Chemical Tags That Add Another Layer
Beyond the base sequence itself, cells store information through chemical modifications attached directly to DNA. The most studied of these is methylation, where a small chemical group is added to a cytosine base, typically where a C sits next to a G. These methyl tags generally silence the gene they sit on, preventing it from being read into mRNA.
What makes this system remarkable is that these tags can be inherited when a cell divides, passing “on” or “off” instructions to daughter cells without changing a single letter of the genetic code. Cells also modify the spool-like proteins that DNA wraps around (called histones), making certain stretches of the genome more or less accessible to transcription machinery. These layers of regulation, collectively called epigenetics, mean that DNA carries information not just in its base sequence but also in the pattern of chemical marks decorating its surface. The same genome can produce very different outcomes depending on which marks are present.

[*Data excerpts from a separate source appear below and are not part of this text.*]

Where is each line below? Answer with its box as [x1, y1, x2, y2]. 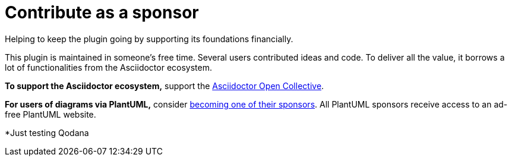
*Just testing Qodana [5, 127, 89, 138]
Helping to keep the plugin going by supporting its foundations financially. [5, 33, 293, 44]
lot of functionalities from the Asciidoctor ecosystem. [5, 62, 213, 72]
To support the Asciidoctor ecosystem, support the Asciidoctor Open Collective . [5, 80, 324, 91]
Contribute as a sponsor [5, 2, 199, 23]
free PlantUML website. [5, 109, 96, 119]
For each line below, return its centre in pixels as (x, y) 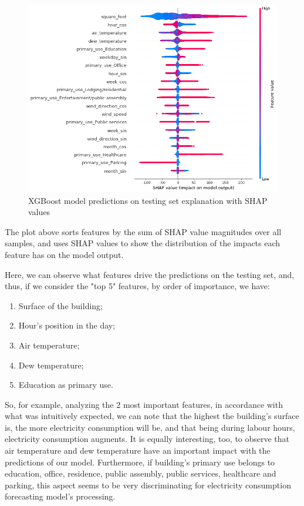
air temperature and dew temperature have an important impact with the (138, 450)
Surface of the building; (60, 305)
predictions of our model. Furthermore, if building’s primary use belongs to (140, 462)
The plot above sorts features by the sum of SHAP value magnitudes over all (143, 231)
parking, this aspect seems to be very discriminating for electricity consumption (148, 485)
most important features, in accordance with (203, 404)
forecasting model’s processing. (60, 496)
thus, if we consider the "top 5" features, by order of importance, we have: (137, 286)
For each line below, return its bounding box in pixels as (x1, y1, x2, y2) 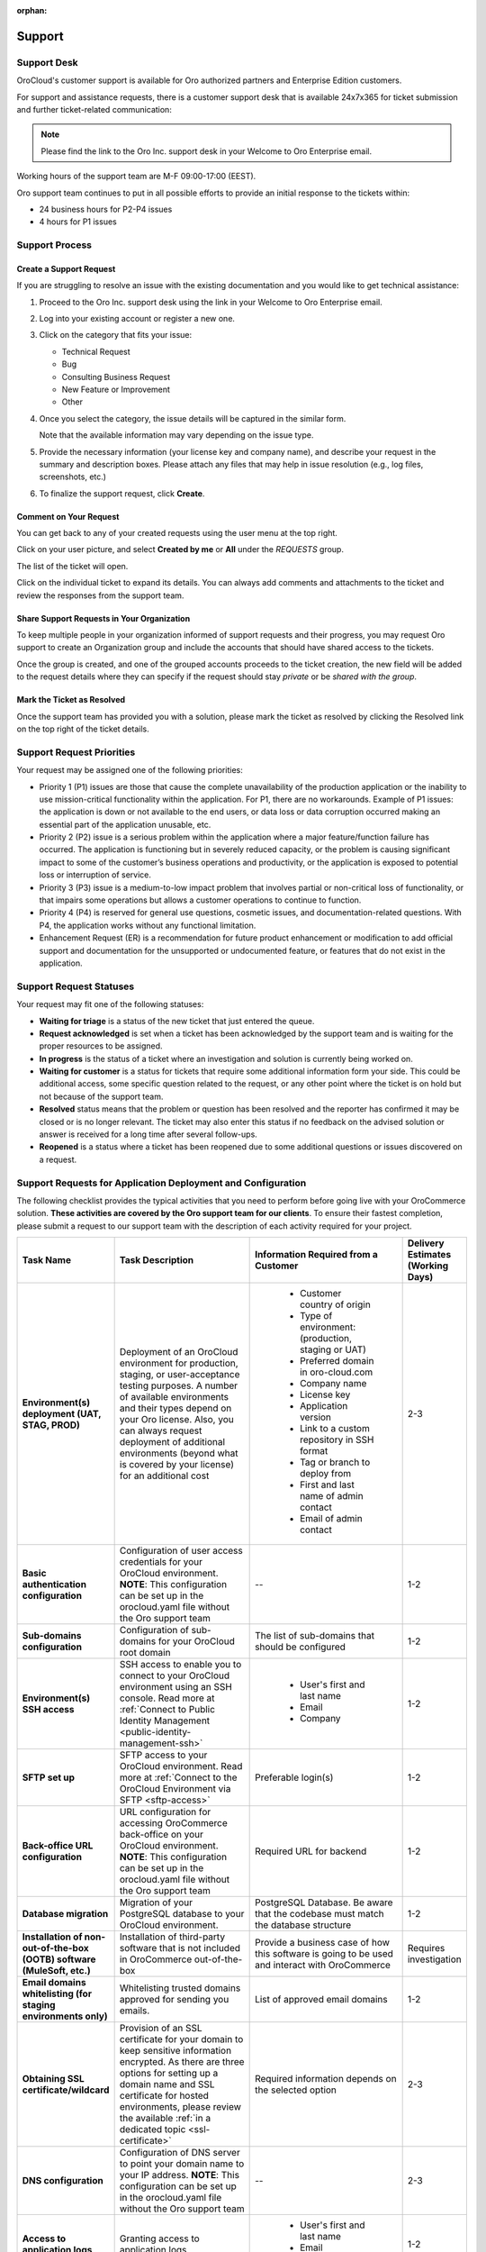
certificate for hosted (119, 2090, 209, 2102)
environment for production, (119, 1357, 238, 1369)
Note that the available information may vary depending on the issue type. (39, 430, 314, 440)
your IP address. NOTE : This (119, 2169, 240, 2182)
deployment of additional (119, 1436, 225, 1448)
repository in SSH (300, 1433, 374, 1446)
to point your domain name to (119, 2157, 245, 2170)
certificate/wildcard (22, 2084, 110, 2096)
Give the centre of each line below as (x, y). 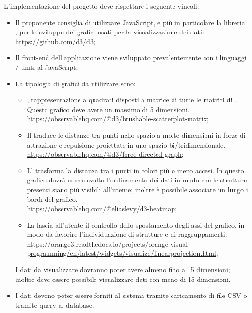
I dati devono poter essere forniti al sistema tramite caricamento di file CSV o (131, 295)
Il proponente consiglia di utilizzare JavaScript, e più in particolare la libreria (130, 22)
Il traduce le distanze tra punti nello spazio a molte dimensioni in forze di (136, 135)
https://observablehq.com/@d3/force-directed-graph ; (105, 154)
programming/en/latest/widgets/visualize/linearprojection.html (121, 253)
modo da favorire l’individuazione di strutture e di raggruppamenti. (127, 234)
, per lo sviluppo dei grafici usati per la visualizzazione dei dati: (110, 32)
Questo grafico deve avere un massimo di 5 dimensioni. (108, 109)
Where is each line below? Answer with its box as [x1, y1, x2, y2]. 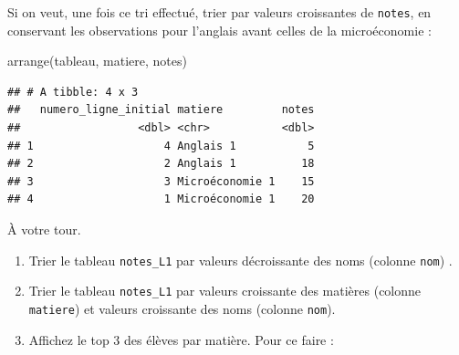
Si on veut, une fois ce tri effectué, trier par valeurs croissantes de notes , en [7, 3, 432, 21]
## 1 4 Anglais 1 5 [7, 139, 315, 152]
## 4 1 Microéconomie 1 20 [7, 193, 315, 206]
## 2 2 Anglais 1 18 [7, 157, 315, 171]
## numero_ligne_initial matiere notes [7, 103, 315, 117]
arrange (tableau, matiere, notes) [7, 51, 187, 70]
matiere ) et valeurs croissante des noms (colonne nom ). [28, 298, 336, 318]
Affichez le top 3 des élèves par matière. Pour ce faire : [28, 329, 334, 349]
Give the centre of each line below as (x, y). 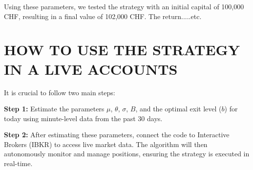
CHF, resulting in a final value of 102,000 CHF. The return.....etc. (103, 16)
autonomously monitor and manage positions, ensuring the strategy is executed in (127, 154)
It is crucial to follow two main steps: (60, 92)
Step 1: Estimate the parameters (54, 109)
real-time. (18, 163)
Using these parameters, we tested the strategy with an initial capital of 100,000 (124, 6)
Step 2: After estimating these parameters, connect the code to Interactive (117, 135)
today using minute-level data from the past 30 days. (83, 118)
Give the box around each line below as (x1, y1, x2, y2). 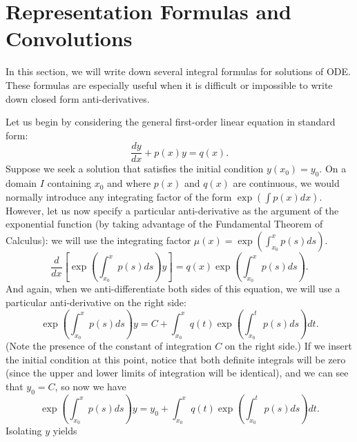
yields (52, 423, 77, 438)
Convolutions (6, 24, 133, 52)
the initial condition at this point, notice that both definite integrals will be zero (6, 352, 346, 366)
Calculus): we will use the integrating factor (6, 232, 191, 247)
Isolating (6, 423, 42, 438)
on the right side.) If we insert (224, 339, 352, 353)
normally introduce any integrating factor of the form (6, 189, 232, 203)
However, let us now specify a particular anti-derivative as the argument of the (6, 203, 339, 217)
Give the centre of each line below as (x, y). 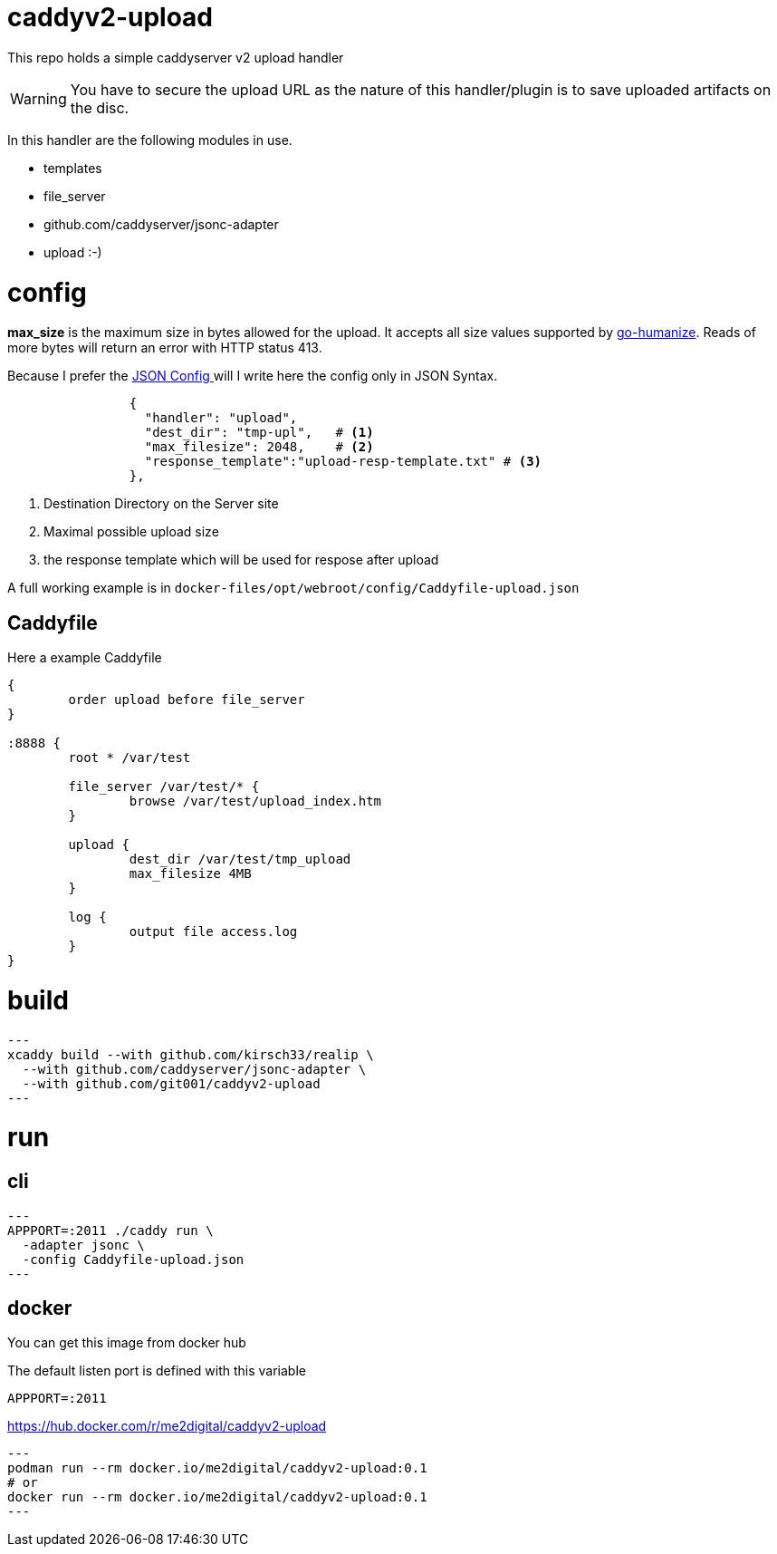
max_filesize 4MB (190, 874)
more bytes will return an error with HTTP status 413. (165, 348)
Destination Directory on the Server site (161, 504)
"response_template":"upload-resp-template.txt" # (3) (343, 462)
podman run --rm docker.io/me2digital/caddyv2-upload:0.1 (217, 1468)
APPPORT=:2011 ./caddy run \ (110, 1230)
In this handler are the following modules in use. (150, 140)
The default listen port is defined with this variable (157, 1371)
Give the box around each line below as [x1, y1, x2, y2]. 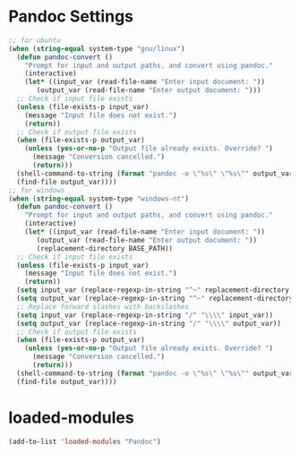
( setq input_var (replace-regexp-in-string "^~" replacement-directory [16, 286, 290, 295]
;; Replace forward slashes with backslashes [16, 302, 190, 311]
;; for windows [8, 185, 65, 194]
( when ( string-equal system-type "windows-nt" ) [8, 194, 190, 203]
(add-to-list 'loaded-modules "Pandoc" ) [8, 437, 162, 446]
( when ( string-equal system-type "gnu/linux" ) [8, 44, 185, 53]
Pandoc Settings [8, 6, 134, 27]
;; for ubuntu [8, 36, 62, 45]
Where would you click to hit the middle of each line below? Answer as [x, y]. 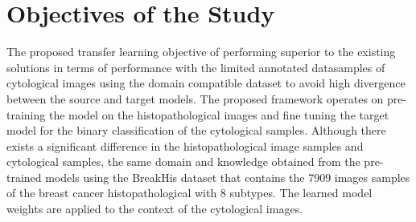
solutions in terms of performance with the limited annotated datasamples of [196, 67]
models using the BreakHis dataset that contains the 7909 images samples [228, 177]
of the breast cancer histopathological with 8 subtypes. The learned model [189, 193]
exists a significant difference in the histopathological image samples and [185, 145]
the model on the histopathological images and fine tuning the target [219, 114]
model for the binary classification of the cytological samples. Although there [196, 130]
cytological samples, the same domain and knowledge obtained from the [183, 161]
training [26, 114]
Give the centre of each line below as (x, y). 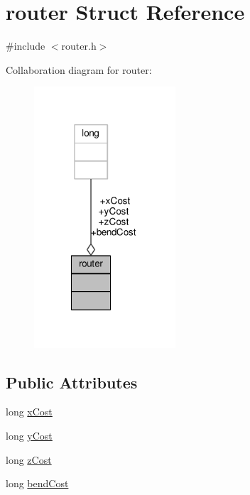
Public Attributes (72, 382)
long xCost (29, 412)
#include (26, 46)
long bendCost (37, 483)
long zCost (29, 459)
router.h (79, 46)
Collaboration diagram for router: (79, 69)
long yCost (29, 435)
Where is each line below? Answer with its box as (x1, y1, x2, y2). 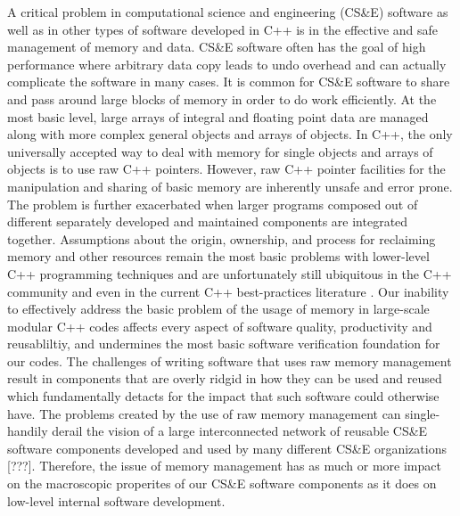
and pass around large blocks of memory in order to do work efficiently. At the (7, 89, 437, 108)
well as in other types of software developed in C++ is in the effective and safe (7, 20, 439, 38)
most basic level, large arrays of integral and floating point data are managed (7, 107, 429, 126)
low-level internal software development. (7, 491, 226, 510)
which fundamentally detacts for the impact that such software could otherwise (7, 387, 439, 405)
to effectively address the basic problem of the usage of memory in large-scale (7, 299, 430, 318)
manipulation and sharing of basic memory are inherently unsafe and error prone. (7, 176, 453, 195)
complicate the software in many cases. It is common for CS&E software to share (7, 72, 450, 91)
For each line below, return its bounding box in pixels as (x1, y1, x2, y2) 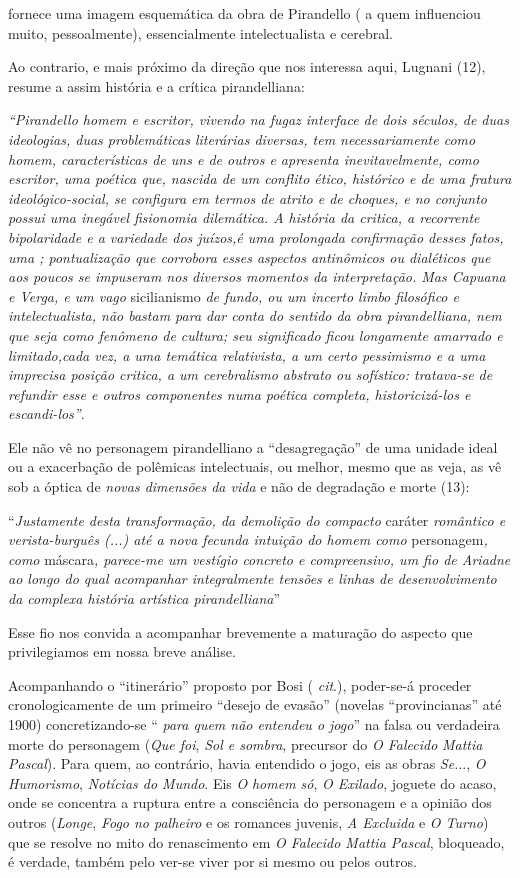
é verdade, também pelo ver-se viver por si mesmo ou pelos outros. (8, 851, 417, 872)
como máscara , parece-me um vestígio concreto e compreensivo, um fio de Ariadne (8, 548, 511, 569)
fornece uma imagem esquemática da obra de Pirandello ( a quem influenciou (8, 3, 481, 23)
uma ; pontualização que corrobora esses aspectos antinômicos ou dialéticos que (8, 246, 491, 267)
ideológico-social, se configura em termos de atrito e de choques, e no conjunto (8, 187, 487, 208)
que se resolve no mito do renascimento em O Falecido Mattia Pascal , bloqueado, (8, 831, 505, 852)
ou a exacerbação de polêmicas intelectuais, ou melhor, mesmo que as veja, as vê (8, 456, 502, 477)
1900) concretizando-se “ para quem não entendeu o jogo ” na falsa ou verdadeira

Why the System Works So Reliably
The genetic code is essentially universal. Bacteria, plants, fungi, and animals all read DNA the same way, using the same codon-to-amino-acid assignments. This universality is one of the strongest pieces of evidence that all life on Earth shares a common ancestor. It also means that when scientists insert a human gene into a bacterium, the bacterium can read it and produce a human protein, a principle that underpins much of modern biotechnology.
The system’s reliability comes from multiple layers of precision. Base pairing rules ensure accurate copying. The redundancy of the triplet code cushions against mutation. Proofreading enzymes catch and fix errors during replication. And regulatory elements fine-tune which parts of the code are active at any given moment. The result is an information storage system dense enough to fit the instructions for building and maintaining an entire human body into a molecule too small to see.